EBOOK

Goliath

A Novel

Susan Woodring
(0)
Pages
368
Year
2012
Language
English

About

When Percy Harding, Goliath's most important citizen, is discovered dead by the railroad tracks outside town one perfect autumn afternoon, no one can quite believe it's really happened. Percy, the president of the town's world-renowned furniture company, had seemed invincible. Only Rosamond Rogers, Percy's secretary, may have had a glimpse of how and why this great man has fallen, and that glimpse tugs at her, urges her to find out more.
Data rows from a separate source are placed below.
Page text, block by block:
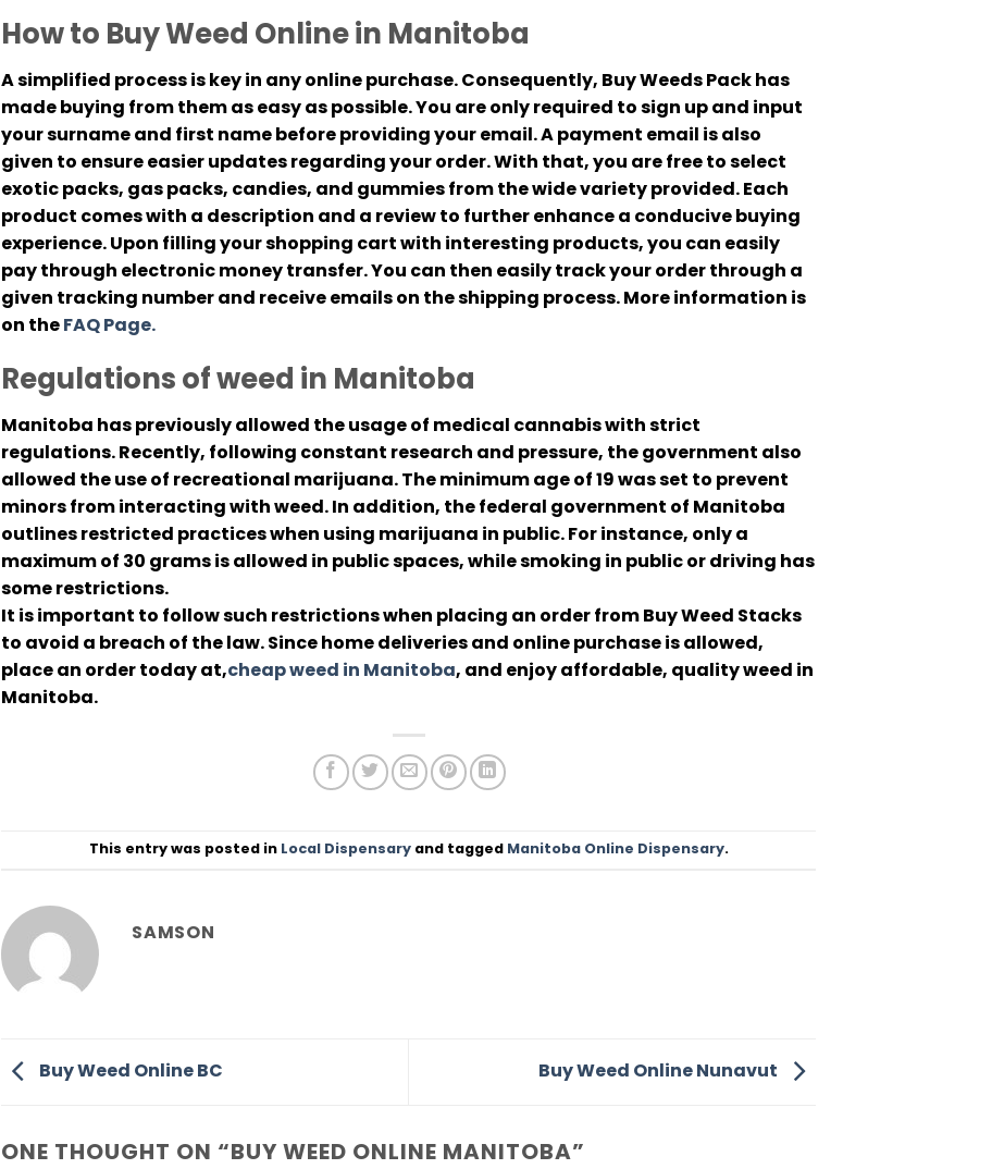
How to Buy Weed Online in Manitoba
A simplified process is key in any online purchase. Consequently, Buy Weeds Pack has
made buying from them as easy as possible. You are only required to sign up and input
your surname and first name before providing your email. A payment email is also
given to ensure easier updates regarding your order. With that, you are free to select
exotic packs, gas packs, candies, and gummies from the wide variety provided. Each
product comes with a description and a review to further enhance a conducive buying
experience. Upon filling your shopping cart with interesting products, you can easily
pay through electronic money transfer. You can then easily track your order through a
given tracking number and receive emails on the shipping process. More information is
on theFAQ Page.
Regulations of weed in Manitoba
Manitoba has previously allowed the usage of medical cannabis with strict
regulations. Recently, following constant research and pressure, the government also
allowed the use of recreational marijuana. The minimum age of 19 was set to prevent
minors from interacting with weed. In addition, the federal government of Manitoba
outlines restricted practices when using marijuana in public. For instance, only a
maximum of 30 grams is allowed in public spaces, while smoking in public or driving has
some restrictions.
It is important to follow such restrictions when placing an order from Buy Weed Stacks
to avoid a breach of the law. Since home deliveries and online purchase is allowed,
place an order today at,cheap weed in Manitoba, and enjoy affordable, quality weed in
Manitoba.
This entry was posted in Local Dispensaryand tagged Manitoba Online Dispensary.
SAMSON
Buy Weed Online BC Buy Weed Online Nunavut
ONE THOUGHT ON “BUY WEED ONLINE MANITOBA”
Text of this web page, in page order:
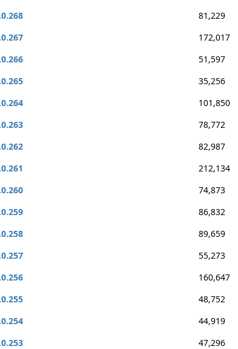
81,229
172,017
51,597
35,256
101,850
78,772
82,987
212,134
74,873
86,832
89,659
55,273
160,647
48,752
44,919
47,296
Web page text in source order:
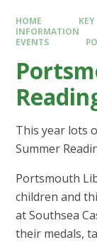
HOME
KEY
INFORMATION
EVENTS
This year lots
Summer
Portsmouth
children and
at Southsea
their medals,
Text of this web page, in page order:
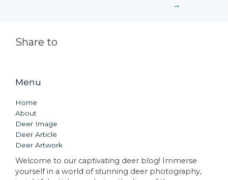
→
Share to
Menu
Home
About
Deer Image
Deer Article
Deer Artwork
Welcome to our captivating deer blog! Immerse
yourself in a world of stunning deer photography,
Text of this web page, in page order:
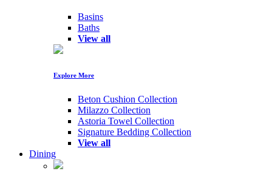
Basins
Baths
View all
Explore More
Beton Cushion Collection
Milazzo Collection
Astoria Towel Collection
Signature Bedding Collection
View all
Dining
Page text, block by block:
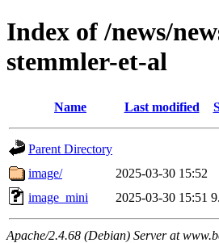
Index of /news/
stemmler-et-al
Name Last modified
Parent Directory
image/
2025-03-30 15:52
image_mini
2025-03-30 15:51
Apache/2.4.68 (Debian) Server at
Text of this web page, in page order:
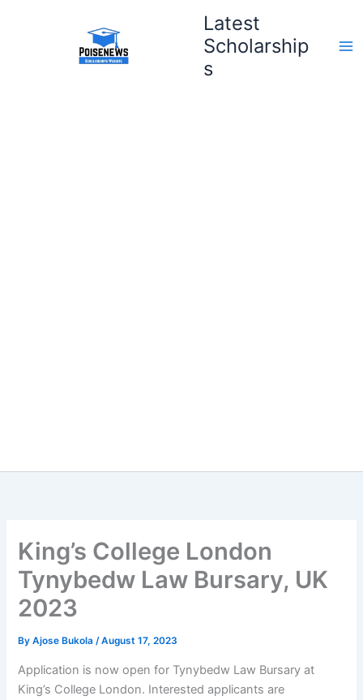
Latest
Scholarship
s
King’s College London
Tynybedw Law Bursary, UK
2023
ByAjose Bukola/August 17, 2023
Application is now open for Tynybedw Law Bursary at
King’s College London. Interested applicants are
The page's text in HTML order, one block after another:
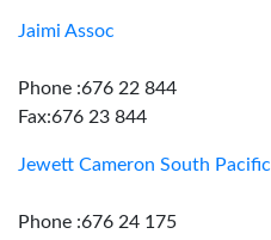
Jaimi Assoc
Phone :676 22 844
Fax:676 23 844
Jewett Cameron South Pacific
Phone :676 24 175
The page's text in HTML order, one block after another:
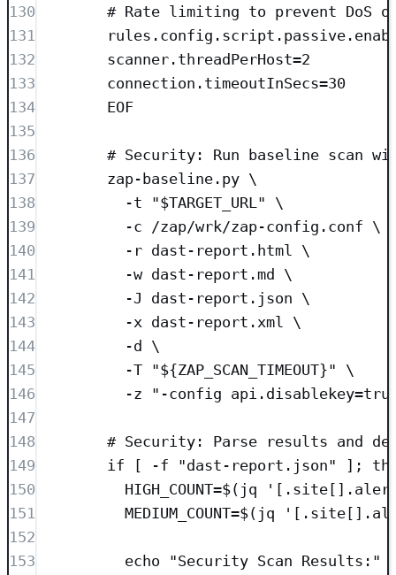
130
# Rate limiting to prevent DoS
131
132
scanner.threadPerHost=2
133
connection.timeoutInSecs=30
134
EOF
135
136
# Security: Run baseline scan
137
zap-baseline.py \
138
-t "$TARGET_URL" \
139
-c /zap/wrk/zap-config.conf \
140
-r dast-report.html \
141
-w dast-report.md \
142
-J dast-report.json \
143
-x dast-report.xml \
144
-d \
145
-T "${ZAP_SCAN_TIMEOUT}" \
146
-z "-config api.disablekey=true"
147
148
# Security: Parse results and
149
if [ -f "dast-report.json" ];
150
HIGH_COUNT=$(jq
151
MEDIUM_COUNT=$(jq
152
153
echo "Security Scan Results:"
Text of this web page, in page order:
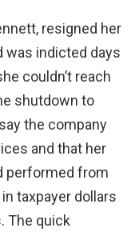
resigned her
was indicted days
couldn’t reach
shutdown to
the company
and that her
performed from
taxpayer dollars
The quick
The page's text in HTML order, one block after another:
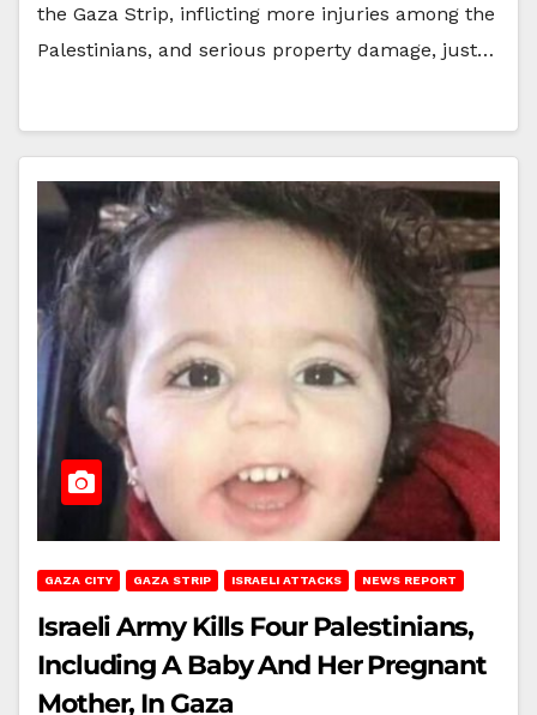
the Gaza Strip, inflicting more injuries among the
Palestinians, and serious property damage, just…
GAZA CITY GAZA STRIP ISRAELI ATTACKS NEWS REPORT
Israeli Army Kills Four Palestinians,
Including A Baby And Her Pregnant
Mother, In Gaza

Percy isn't the first person to leave Rosamond: everybody seems to, from her husband, Hatley, who walked out on her years ago; to her complicated daughter Agnes, whose girlhood bedroom was papered with maps of the places she wanted to escape to. The town itself is Rosamond's anchor, but it is beginning to quiver with the possibility of change. The high school girls are writing suicide poetry. The town's young, lumbering sidewalk preacher is courting Rosamond's daughter. A troubled teenaged boy plans to burn Main Street to the ground. And, the furniture factory itself-the very soul of Goliath-threatens to close.

In the wake of the town's undoing, Rosamond seeks to reunite the grief-shaken community. Goliath, a story of loss and love, of forgiveness and letting go, is a lyrical swoon of a novel by an exceptionally talented newcomer.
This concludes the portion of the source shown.